• **Task details**
All lines containing the string "being" must be copied from the entries.

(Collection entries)
· · · · · · ·

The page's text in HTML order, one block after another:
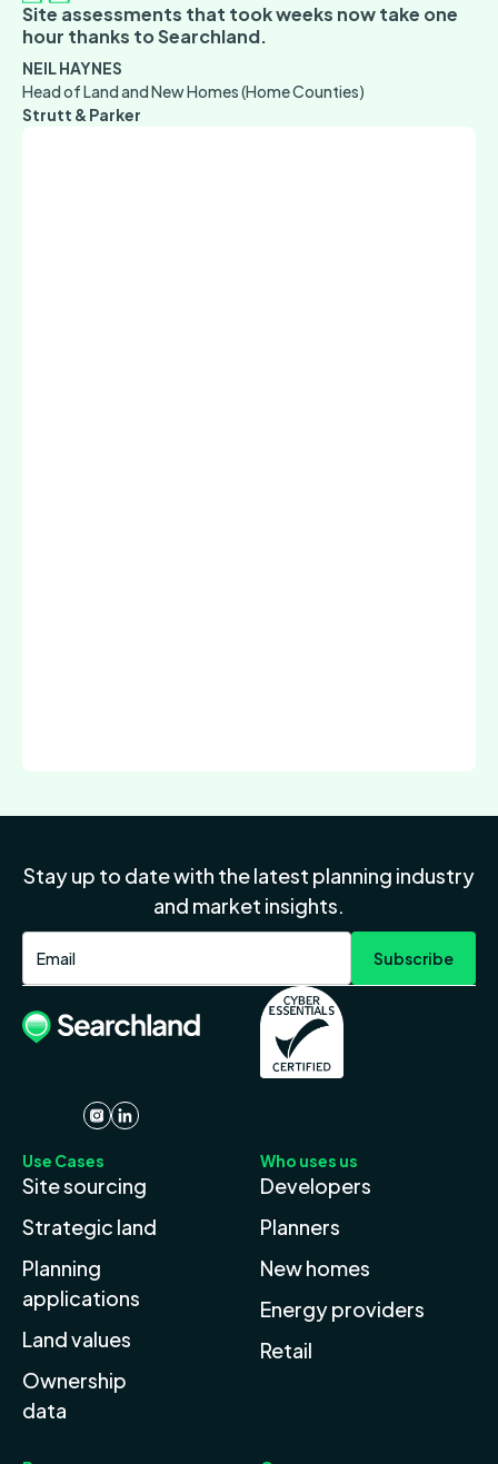
Site assessments that took weeks now take one
hour thanks to Searchland.
NEIL HAYNES
Head of Land and New Homes (Home Counties)
Strutt & Parker
Stay up to date with the latest planning industry
and market insights.
Use Cases
Site sourcing
Strategic land
Planning
applications
Land values
Ownership
data
Who uses us
Developers
Planners
New homes
Energy providers
Retail
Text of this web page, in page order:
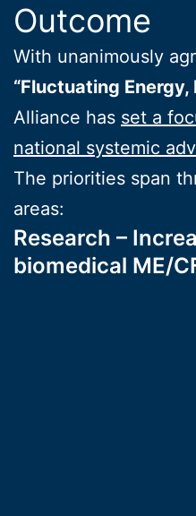
Outcome
With unanimously
“Fluctuating Energy,
Alliance has set a
national systemic
The priorities span
areas:
Research –
biomedical ME/
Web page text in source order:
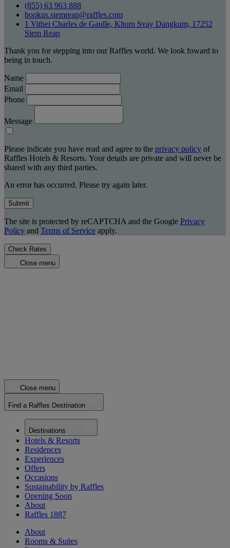
(855) 63 963 888
bookus.siemreap@raffles.com
1 Vithei Charles de Gaulle, Khum Svay Dangkum, 17252
Siem Reap
Thank you for stepping into our Raffles world. We look foward to
being in touch.
Name
Email
Phone
Message
Please indicate you have read and agree to the privacy policy of
Raffles Hotels & Resorts. Your details are private and will never be
shared with any third parties.
An error has occurred. Please try again later.
Submit
The site is protected by reCAPTCHA and the Google Privacy
Policy and Terms of Service apply.
Check Rates
Close menu
Close menu
Find a Raffles Destination
Destinations
Hotels & Resorts
Residences
Experiences
Offers
Occasions
Sustainability by Raffles
Opening Soon
About
Raffles 1887
About
Rooms & Suites
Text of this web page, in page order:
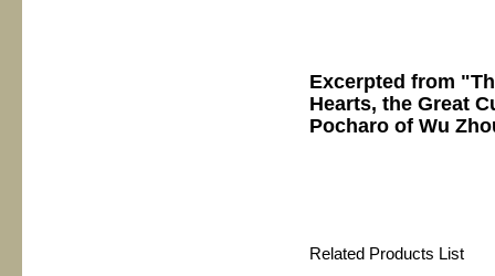
Excerpted from
Hearts, the Great
Pocharo of Wu
Related Products List
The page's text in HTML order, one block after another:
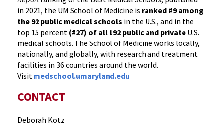
in 2021, the UM School of Medicine is ranked #9 among
the 92 public medical schools in the U.S., and in the
top 15 percent (#27) of all 192 public and private U.S.
medical schools. The School of Medicine works locally,
nationally, and globally, with research and treatment
facilities in 36 countries around the world.
Visit medschool.umaryland.edu
CONTACT
Deborah Kotz
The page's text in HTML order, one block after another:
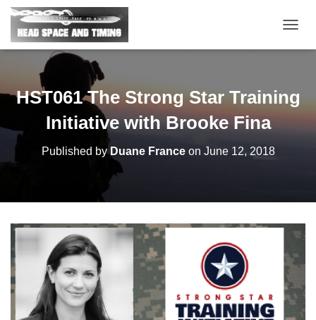
O
E
O
N
HST061 The Strong Star Training
Initiative with Brooke Fina
Published by Duane Franceon June 12, 2018
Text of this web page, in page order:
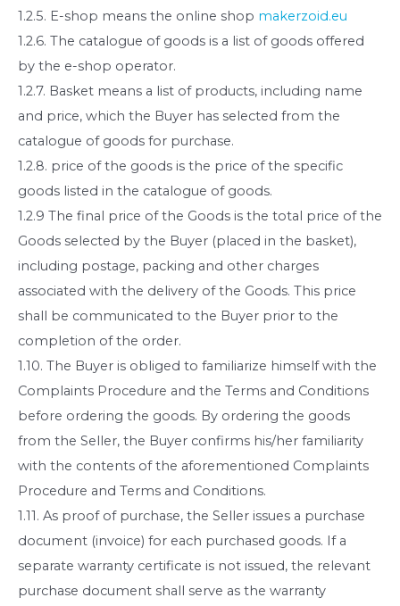
1.2.5. E-shop means the online shop makerzoid.eu
1.2.6. The catalogue of goods is a list of goods offered
by the e-shop operator.
1.2.7. Basket means a list of products, including name
and price, which the Buyer has selected from the
catalogue of goods for purchase.
1.2.8. price of the goods is the price of the specific
goods listed in the catalogue of goods.
1.2.9 The final price of the Goods is the total price of the
Goods selected by the Buyer (placed in the basket),
including postage, packing and other charges
associated with the delivery of the Goods. This price
shall be communicated to the Buyer prior to the
completion of the order.
1.10. The Buyer is obliged to familiarize himself with the
Complaints Procedure and the Terms and Conditions
before ordering the goods. By ordering the goods
from the Seller, the Buyer confirms his/her familiarity
with the contents of the aforementioned Complaints
Procedure and Terms and Conditions.
1.11. As proof of purchase, the Seller issues a purchase
document (invoice) for each purchased goods. If a
separate warranty certificate is not issued, the relevant
purchase document shall serve as the warranty
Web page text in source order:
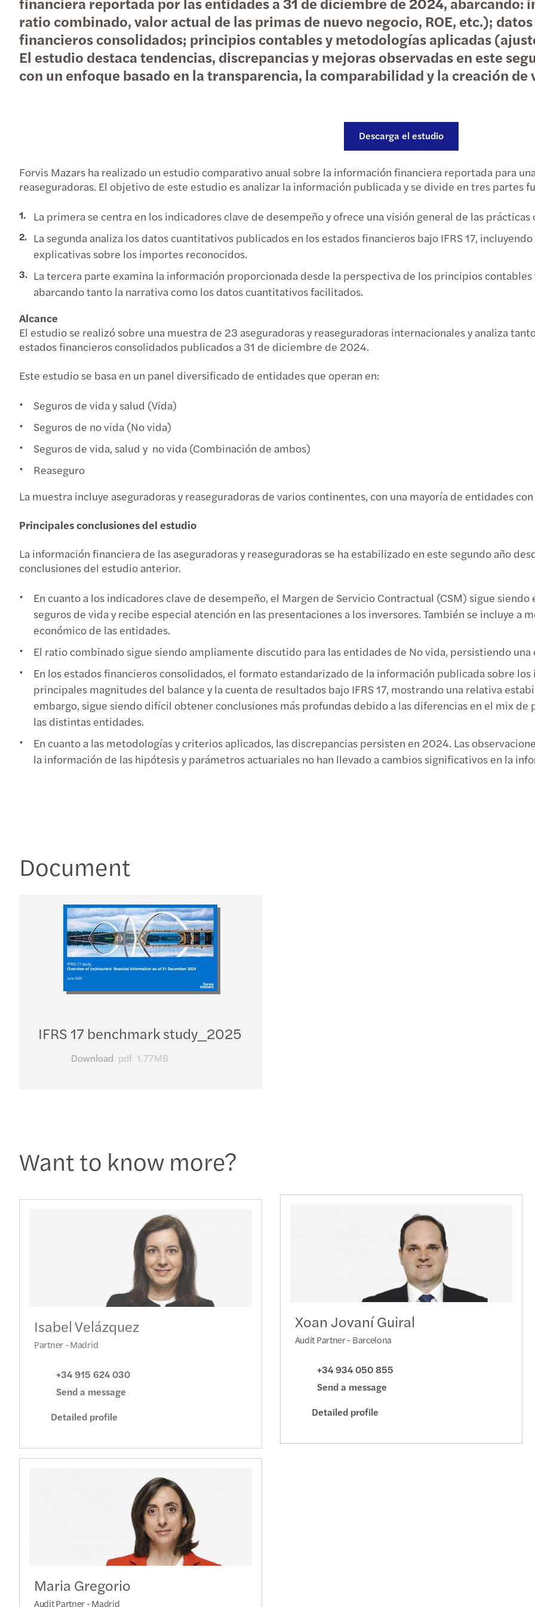
La
Ley
La
C-
The
La
XV
ratio combinado, valor actual de las primas de nuevo negocio, ROE, etc.);
financieros consolidados; principios contables y metodologías aplicadas
El estudio destaca tendencias, discrepancias y mejoras observadas en este
con un enfoque basado en la transparencia, la comparabilidad y la creación de
Descarga el estudio
Forvis Mazars ha realizado un estudio comparativo anual sobre la información financiera reportada para
reaseguradoras. El objetivo de este estudio es analizar la información publicada y se divide en tres partes
La primera se centra en los indicadores clave de desempeño y ofrece una visión general de las
La segunda analiza los datos cuantitativos publicados en los estados financieros bajo IFRS 17,
explicativas sobre los importes reconocidos.
La tercera parte examina la información proporcionada desde la perspectiva de los principios contables
abarcando tanto la narrativa como los datos cuantitativos facilitados.
Alcance
El estudio se realizó sobre una muestra de 23 aseguradoras y reaseguradoras internacionales y analiza
estados financieros consolidados publicados a 31 de diciembre de 2024.
Este estudio se basa en un panel diversificado de entidades que operan en:
Seguros de vida y salud (Vida)
Seguros de no vida (No vida)
Seguros de vida, salud y no vida (Combinación de ambos)
Reaseguro
La muestra incluye aseguradoras y reaseguradoras de varios continentes, con una mayoría de entidades
Principales conclusiones del estudio
La información financiera de las aseguradoras y reaseguradoras se ha estabilizado en este segundo año
conclusiones del estudio anterior.
En cuanto a los indicadores clave de desempeño, el Margen de Servicio Contractual (CSM) sigue
seguros de vida y recibe especial atención en las presentaciones a los inversores. También se incluye
económico de las entidades.
El ratio combinado sigue siendo ampliamente discutido para las entidades de No vida, persistiendo
En los estados financieros consolidados, el formato estandarizado de la información publicada sobre
principales magnitudes del balance y la cuenta de resultados bajo IFRS 17, mostrando una relativa
embargo, sigue siendo difícil obtener conclusiones más profundas debido a las diferencias en el mix
las distintas entidades.
En cuanto a las metodologías y criterios aplicados, las discrepancias persisten en 2024. Las
la información de las hipótesis y parámetros actuariales no han llevado a cambios significativos en la
Document
IFRS 17 benchmark study_​2025
Download pdf 1.77MB
Want to know more?
Isabel Velázquez
Partner - Madrid
+34 915 624 030
Send a message
Detailed profile
Xoan Jovaní Guiral
Audit Partner - Barcelona
+34 934 050 855
Send a message
Detailed profile
Maria Gregorio
Audit Partner - Madrid
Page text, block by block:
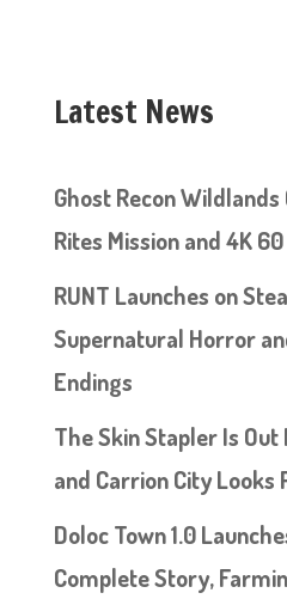
Latest News
Ghost Recon Wildlands
Rites Mission and 4K
RUNT Launches on
Supernatural Horror
Endings
The Skin Stapler Is Out
and Carrion City Looks
Doloc Town 1.0
Complete Story,
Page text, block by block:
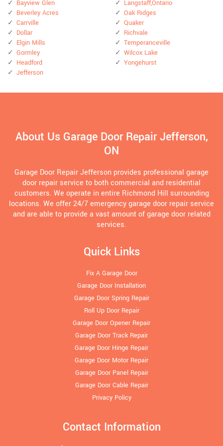
Bayview Glen
Beverley Acres
Carrville
Dollar
Elgin Mills
Gormley
Headford
Jefferson
Langstaff,Ontario
Oak Ridges
Quaker
Richvale
Temperanceville
Wilcox Lake
Yongehurst
About Us Garage Door Repair Jefferson,
ON
Garage Door Repair Jefferson provides professional garage
door repair service to both commercial and residential
customers. We operate in entire Richmond Hill surrounding
locations. We offer 24/7 emergency garage door repair service
and are able to provide a vast amount of garage door related
services.
Quick Links
Fix A Garage Door
Garage Door Installation
Garage Door Spring Repair
Roll Up Door Repair
Garage Door Opener Repair
Garage Door Track Repair
Garage Door Hinge Repair
Garage Door Motor Repair
Garage Door Panel Repair
Garage Door Cable Repair
Privacy Policy
Contact Information
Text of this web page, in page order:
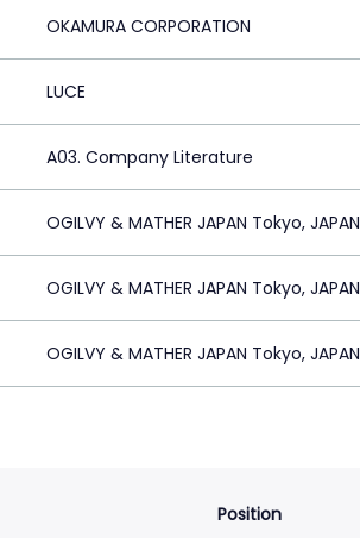
OKAMURA CORPORATION
LUCE
A03. Company Literature
OGILVY & MATHER JAPAN Tokyo, JAPAN
OGILVY & MATHER JAPAN Tokyo, JAPAN
OGILVY & MATHER JAPAN Tokyo, JAPAN
Position
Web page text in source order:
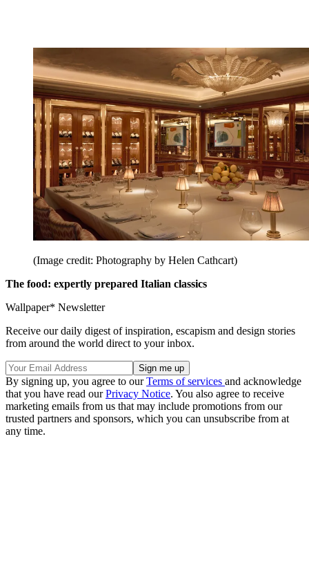
(Image credit: Photography by Helen Cathcart)
The food: expertly prepared Italian classics
Wallpaper* Newsletter
Receive our daily digest of inspiration, escapism and design stories
from around the world direct to your inbox.
By signing up, you agree to ourTerms of services and acknowledge
that you have read ourPrivacy Notice. You also agree to receive
marketing emails from us that may include promotions from our
trusted partners and sponsors, which you can unsubscribe from at
any time.
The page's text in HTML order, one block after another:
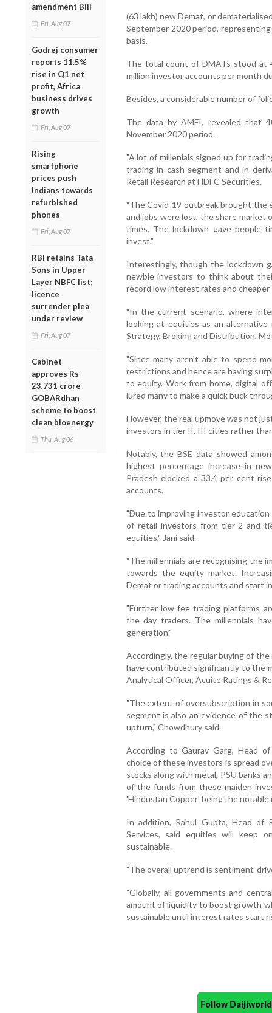
amendment Bill
Fri, Aug 07
Godrej consumer
reports 11.5%
rise in Q1 net
profit, Africa
business drives
growth
Fri, Aug 07
Rising
smartphone
prices push
Indians towards
refurbished
phones
Fri, Aug 07
RBI retains Tata
Sons in Upper
Layer NBFC list;
licence
surrender plea
under review
Fri, Aug 07
Cabinet
approves Rs
23,731 crore
GOBARdhan
scheme to boost
clean bioenergy
Thu, Aug 06
(63 lakh) new Demat, or
September 2020 period,
basis.
The total count of DMATs stood at
million investor accounts per month
Besides, a considerable number of
The data by AMFI, revealed that
November 2020 period.
"A lot of millenials signed up for
trading in cash segment and in
Retail Research at HDFC Securities.
"The Covid-19 outbreak brought the
and jobs were lost, the share market
times. The lockdown gave people
invest."
Interestingly, though the lockdown
newbie investors to think about
record low interest rates and cheaper
"In the current scenario, where
looking at equities as an alternative
Strategy, Broking and Distribution,
"Since many aren't able to spend
restrictions and hence are having
to equity. Work from home, digital
lured many to make a quick buck
However, the real upmove was not
investors in tier II, III cities rather
Notably, the BSE data showed
highest percentage increase in
Pradesh clocked a 33.4 per cent
accounts.
"Due to improving investor
of retail investors from tier-2 and
equities," Jani said.
"The millennials are recognising the
towards the equity market.
Demat or trading accounts and start
"Further low fee trading platforms
the day traders. The millennials
generation."
Accordingly, the regular buying of
have contributed significantly to the
Analytical Officer, Acuite Ratings &
"The extent of oversubscription in
segment is also an evidence of the
upturn," Chowdhury said.
According to Gaurav Garg, Head
choice of these investors is spread
stocks along with metal, PSU banks
of the funds from these maiden
'Hindustan Copper' being the notable
In addition, Rahul Gupta, Head of
Services, said equities will keep
sustainable.
"The overall uptrend is sentiment-
"Globally, all governments and
amount of liquidity to boost growth
sustainable until interest rates start
Follow
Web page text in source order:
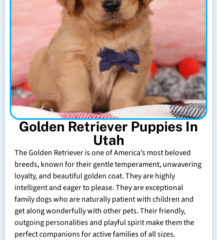
Golden Retriever Puppies In
Utah
The Golden Retriever is one of America’s most beloved
breeds, known for their gentle temperament, unwavering
loyalty, and beautiful golden coat. They are highly
intelligent and eager to please. They are exceptional
family dogs who are naturally patient with children and
get along wonderfully with other pets. Their friendly,
outgoing personalities and playful spirit make them the
perfect companions for active families of all sizes.
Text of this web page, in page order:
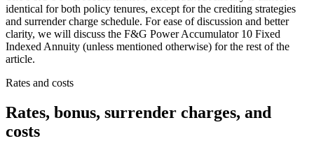
identical for both policy tenures, except for the crediting strategies
and surrender charge schedule. For ease of discussion and better
clarity, we will discuss the F&G Power Accumulator 10 Fixed
Indexed Annuity (unless mentioned otherwise) for the rest of the
article.
Rates and costs
Rates, bonus, surrender charges, and
costs
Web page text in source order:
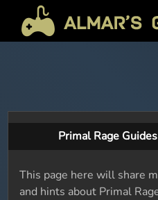
Primal Rage
This page here will share
and hints about Primal
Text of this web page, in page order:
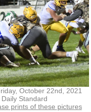
October 22nd, 2021
Standard
prints of these pictures
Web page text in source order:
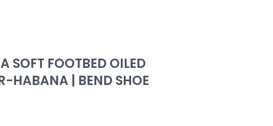
SOFT FOOTBED OILED
HABANA | BEND SHOE
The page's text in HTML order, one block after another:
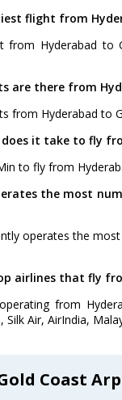
flight from
from Hyderabad
are there from
from Hyderabad to
it take to fly
to fly from
the most
operates the
airlines that fly
from
Silk Air, AirIndia,
Coast
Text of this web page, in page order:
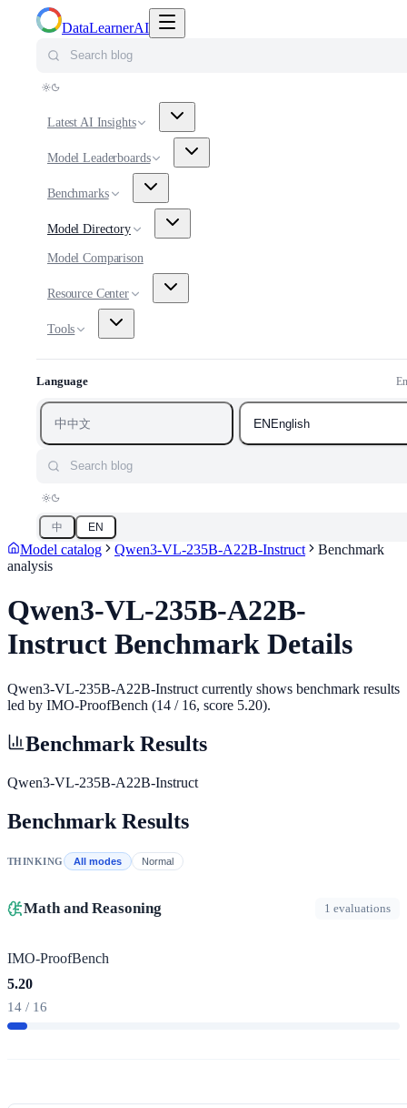
DataLearnerAI
Search blog
Latest AI Insights
Model Leaderboards
Benchmarks
Model Directory
Model Comparison
Resource Center
Tools
Language
中中文 ENEnglish
Search blog
中 EN
Model catalog Qwen3-VL-235B-A22B-Instruct
Benchmark
analysis
Qwen3-VL-235B-A22B-
Instruct Benchmark Details
Qwen3-VL-235B-A22B-Instruct currently shows benchmark results
led by IMO-ProofBench (14 / 16, score 5.20).
Benchmark Results
Qwen3-VL-235B-A22B-Instruct
Benchmark Results
THINKING All modes Normal
Math and Reasoning 1 evaluations
IMO-ProofBench
5.20
14 / 16
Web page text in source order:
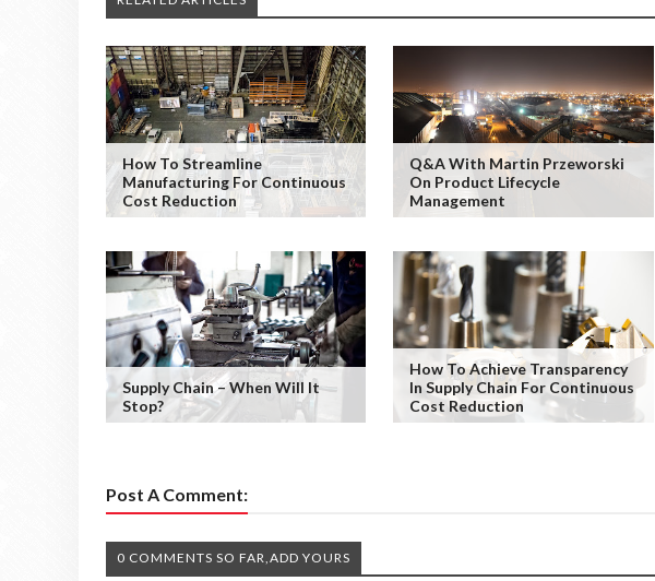
How To Streamline
Manufacturing For Continuous
Cost Reduction
Q&A With Martin Przeworski
On Product Lifecycle
Management
Supply Chain – When Will It
Stop?
How To Achieve Transparency
In Supply Chain For Continuous
Cost Reduction
Post A Comment:
0 COMMENTS SO FAR,ADD YOURS
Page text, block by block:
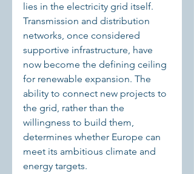
lies in the electricity grid itself.
Transmission and distribution
networks, once considered
supportive infrastructure, have
now become the defining ceiling
for renewable expansion. The
ability to connect new projects to
the grid, rather than the
willingness to build them,
determines whether Europe can
meet its ambitious climate and
energy targets.
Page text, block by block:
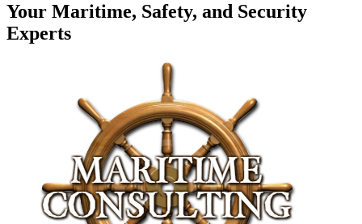
Your Maritime, Safety, and Security
Experts

· · · · · · ·

• **Finished task**
being in touch.
'Hindustan Copper' being the notable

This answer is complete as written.